Adrien - Sábado 9 Maio 2026

🔭 As galáxias anãs estão condenadas... a se parecer

As galáxias anãs esferoidais são essas pequenas galáxias que orbitam gigantes como a Via Láctea. Embora apresentem rostos muito diversos, um estudo recente revela que compartilham um mesmo destino cósmico. Como guiadas por um ímã invisível, todas convergiriam para uma forma estável e previsível.

Isso resolve um antigo quebra-cabeça. Os modelos de matéria escura preveem que sua densidade deveria aumentar fortemente no centro dessas galáxias, formando um pico. Mas as observações mostram frequentemente uma distribuição mais plana, como um núcleo. Essa diferença entre previsão e observação intriga os astrônomos há anos.


Imagem do telescópio Hubble mostrando a galáxia anã compacta Markarian 178. Ela está a 13 milhões de anos-luz na constelação da Ursa Maior.
Crédito: ESA/Hubble & NASA, F. Annibali, S. Hong


Jorge Peñarrubia e Ethan Nadler da Universidade de Edimburgo e da Universidade da Califórnia em San Diego propõem uma explicação. Segundo eles, essas galáxias evoluem sempre para um mesmo estado de equilíbrio. Não importam suas condições iniciais, elas acabam adotando uma configuração semelhante.

Como uma galáxia atinge esse estado? As estrelas no interior são constantemente agitadas por pequenas flutuações de forças, como em um fliperama. Essas sacudidas vêm de sub-halos de matéria escura, aglomerados invisíveis que dão energia às estrelas e ampliam suas órbitas.

Esse processo é acelerado quando a pequena galáxia passa perto de uma grande, como a Via Láctea. As forças de maré atraem suas camadas externas, o que aumenta ainda mais seu envoltório estelar. Mesmo isolada, uma anã acaba atingindo uma forma previsível.

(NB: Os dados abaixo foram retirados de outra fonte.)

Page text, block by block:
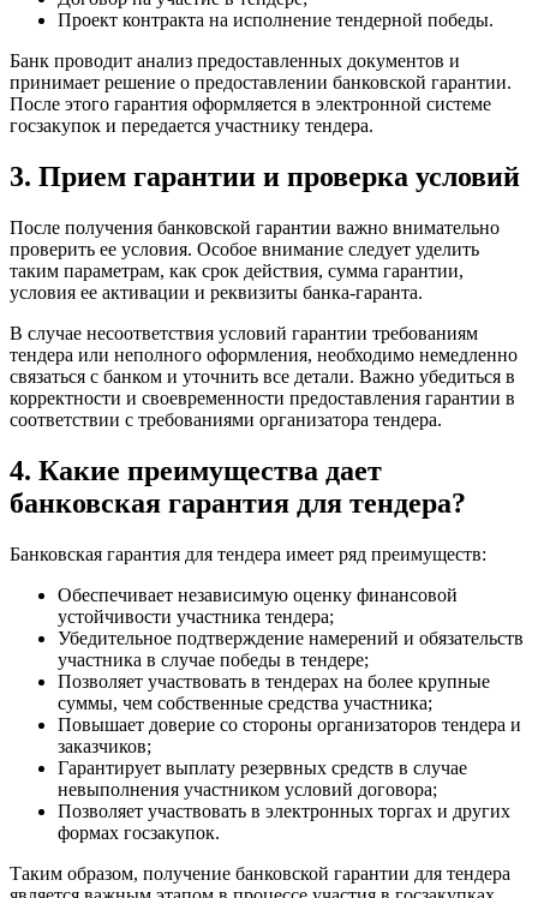
Проект контракта на исполнение тендерной победы.
Банк проводит анализ предоставленных документов и
принимает решение о предоставлении банковской гарантии.
После этого гарантия оформляется в электронной системе
госзакупок и передается участнику тендера.
3. Прием гарантии и проверка условий
После получения банковской гарантии важно внимательно
проверить ее условия. Особое внимание следует уделить
таким параметрам, как срок действия, сумма гарантии,
условия ее активации и реквизиты банка-гаранта.
В случае несоответствия условий гарантии требованиям
тендера или неполного оформления, необходимо немедленно
связаться с банком и уточнить все детали. Важно убедиться в
корректности и своевременности предоставления гарантии в
соответствии с требованиями организатора тендера.
4. Какие преимущества дает
банковская гарантия для тендера?
Банковская гарантия для тендера имеет ряд преимуществ:
Обеспечивает независимую оценку финансовой
устойчивости участника тендера;
Убедительное подтверждение намерений и обязательств
участника в случае победы в тендере;
Позволяет участвовать в тендерах на более крупные
суммы, чем собственные средства участника;
Повышает доверие со стороны организаторов тендера и
заказчиков;
Гарантирует выплату резервных средств в случае
невыполнения участником условий договора;
Позволяет участвовать в электронных торгах и других
формах госзакупок.
Таким образом, получение банковской гарантии для тендера
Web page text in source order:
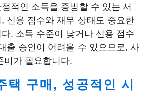
적인 소득을 증빙할 수 있는 서
신용 점수와 재무 상태도 중요한
. 소득 수준이 낮거나 신용 점수
출 승인이 어려울 수 있으므로, 사
비가 필요합니다.
택 구매, 성공적인 시
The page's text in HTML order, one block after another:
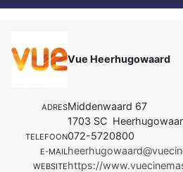
Vue Heerhugowaard
ADRESMiddenwaard 67
1703 SC
TELEFOON072-5720800
E-MAIL
WEBSITEhttps://
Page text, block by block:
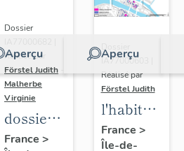
Aperçu
Dossier
Réalisé par
Förstel Judith
Malherbe
Virginie
dossier
collectif
France >
Aperçu
IA77000603 |
Réalisé par
Förstel Judith
l'habitat
à Melun
France >
Île-de-
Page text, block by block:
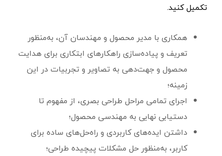
تکمیل کنید.
همکاری با مدیر محصول و مهندسان آن، به‌منظور
تعریف و پیاده‌سازی راهکارهای ابتکاری برای هدایت
محصول و جهت‌دهی به تصاویر و تجربیات در این
زمینه؛
اجرای تمامی مراحل طراحی بصری، از مفهوم تا
دستیابی نهایی به مهندسی محصول؛
داشتن ایده‌های کاربردی و راه‌حل‌های ساده برای
کاربر، به‌منظور حل مشکلات پیچیده طراحی؛
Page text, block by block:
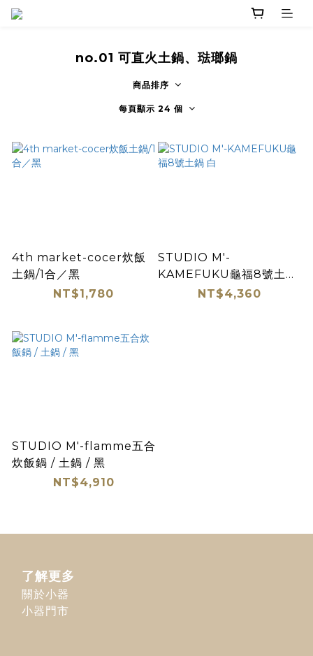
no.01 可直火土鍋、琺瑯鍋
商品排序
每頁顯示 24 個
4th market-cocer炊飯
土鍋/1合／黑
NT$1,780
STUDIO M'-
KAMEFUKU龜福8號土鍋
NT$4,360
STUDIO M'-flamme五合
炊飯鍋 / 土鍋 / 黑
NT$4,910
了解更多
關於小器
小器門市
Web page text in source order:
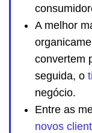
A melhor
convertem
seguida, o
negócio.
Entre as
novos
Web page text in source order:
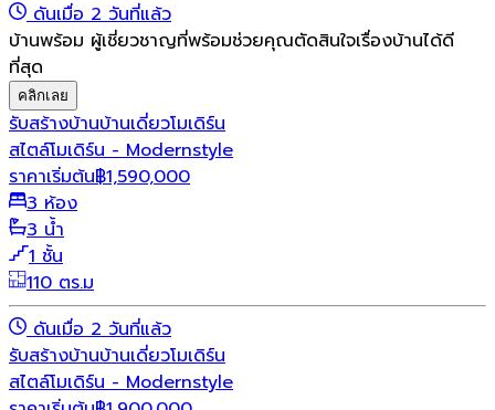
ดันเมื่อ 2 วันที่แล้ว
บ้านพร้อม ผู้เชี่ยวชาญที่พร้อมช่วยคุณตัดสินใจเรื่องบ้านได้ดี
ที่สุด
คลิกเลย
รับสร้างบ้านบ้านเดี่ยวโมเดิร์น
สไตล์โมเดิร์น - Modernstyle
ราคาเริ่มต้น฿1,590,000
3 ห้อง
3 น้ำ
1 ชั้น
110 ตร.ม
ดันเมื่อ 2 วันที่แล้ว
รับสร้างบ้านบ้านเดี่ยวโมเดิร์น
สไตล์โมเดิร์น - Modernstyle
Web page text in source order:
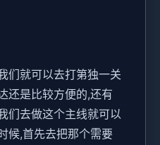
们就可以去打第独一关
还是比较方便的,还有
们去做这个主线就可以
候,首先去把那个需要
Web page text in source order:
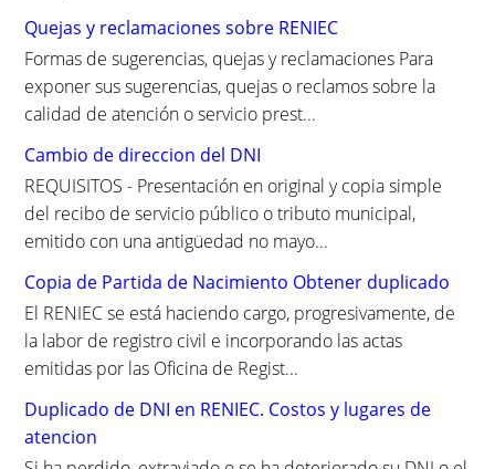
Quejas y reclamaciones sobre RENIEC
Formas de sugerencias, quejas y reclamaciones Para
exponer sus sugerencias, quejas o reclamos sobre la
calidad de atención o servicio prest...
Cambio de direccion del DNI
REQUISITOS - Presentación en original y copia simple
del recibo de servicio público o tributo municipal,
emitido con una antigüedad no mayo...
Copia de Partida de Nacimiento Obtener duplicado
El RENIEC se está haciendo cargo, progresivamente, de
la labor de registro civil e incorporando las actas
emitidas por las Oficina de Regist...
Duplicado de DNI en RENIEC. Costos y lugares de
atencion

Os pesquisadores testaram seu modelo com simulações computacionais. Eles acompanharam bilhões de partículas de estrelas e de sub-halos de matéria escura durante bilhões de anos. Resultado: uma galáxia anã deve perder mais de 99% de sua matéria escura antes de perder significativamente suas estrelas, o que a torna um sistema muito robusto. Os dados reais das galáxias ao redor da Via Láctea correspondem a essas previsões.

Essa descoberta muda nossa visão. A diversidade das anãs esferoidais não se deve a origens diferentes, mas a uma visão em momentos diferentes de sua evolução em direção a um mesmo ponto de equilíbrio.

A matéria escura


A matéria escura é uma substância invisível que compõe cerca de 85% da matéria do Universo.

Não podemos vê-la diretamente porque ela não emite nem absorve luz. Sua existência é deduzida de seus efeitos gravitacionais sobre as estrelas e galáxias. Por exemplo, as galáxias giram tão rápido que deveriam se desintegrar sem a presença dessa massa invisível.

A matéria escura forma halos ao redor das galáxias, e nas anãs esferoidais, ela domina completamente a massa. Compreender sua natureza é um dos grandes desafios da cosmologia moderna.